Solving Heat Equation

Avitar · #1 $Old$ September 18th, 2008, 04:20 PM

Find a solution to the heat equation,

$\frac{{\partial u}}{{\partial t}}-k\frac{{\partial^2\ u}}{{\partial x^2}}=0$

(k>0 is a constant)
which takes the form

$u(x,t)=f(x-kt)$

for some $f(s)$ which is twice differentiable in s.

(Hint: find out the form that $f(s)$ must take by substituting $u(x,t)=f(k-xt)$ into the equation.)

I...dono what i'm supposed to do. We went over deriving the heat equation in class and proving a solution is unique, but not so much the actual solving part. How do I go about solving such kinds of problems?

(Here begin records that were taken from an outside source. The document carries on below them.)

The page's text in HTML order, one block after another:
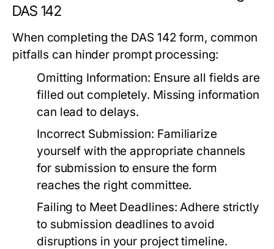
DAS 142
When completing the DAS 142 form, common
pitfalls can hinder prompt processing:
Omitting Information: Ensure all fields are
filled out completely. Missing information
can lead to delays.
Incorrect Submission: Familiarize
yourself with the appropriate channels
for submission to ensure the form
reaches the right committee.
Failing to Meet Deadlines: Adhere strictly
to submission deadlines to avoid
disruptions in your project timeline.
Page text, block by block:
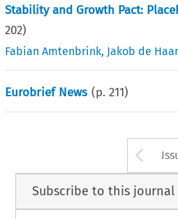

shawsend · #2 $Old$ September 18th, 2008, 04:44 PM

The heat equation is generally solved by separation of variables: Assume a solution of the form: $u(x,y)=X(x)T(t)$ . That is, a product of a function of x and a function of t. Now, substitute the expression $X(x)T(t)$ into the PDE and obtain separate ODEs in terms of t and x. Solve those ODEs under suitable "well-posed" conditions (boundary and initial conditions) to arrive at a solution. I'd recommend "Basic Partial Differential Equations" by D. Bleecker and G. CSordas. Here's a well-posed problem:

$\textbf{D.E.}\quad u_t=ku_{xx}\quad 0\leq x\leq L,\; t\geq 0$

$\textbf{B.C}\quad u(0,t)=A(t)\quad u(L,t)=B(t)$

$\textbf{I.C}\quad u(x,0)=f(x)$

If you get into PDEs, always try to "pose the problem well" (correctly define the boundary and initial conditions). The style of these will change with the PDE.

ThePerfectHacker · #3 $Old$ September 18th, 2008, 07:52 PM

Quote:

Originally Posted by Avitar $View Post$

Find a solution to the heat equation,

$\frac{{\partial u}}{{\partial t}}-k\frac{{\partial^2\ u}}{{\partial x^2}}=0$

(k>0 is a constant)
which takes the form

$u(x,t)=f(x-kt)$

for some $f(s)$ which is twice differentiable in s.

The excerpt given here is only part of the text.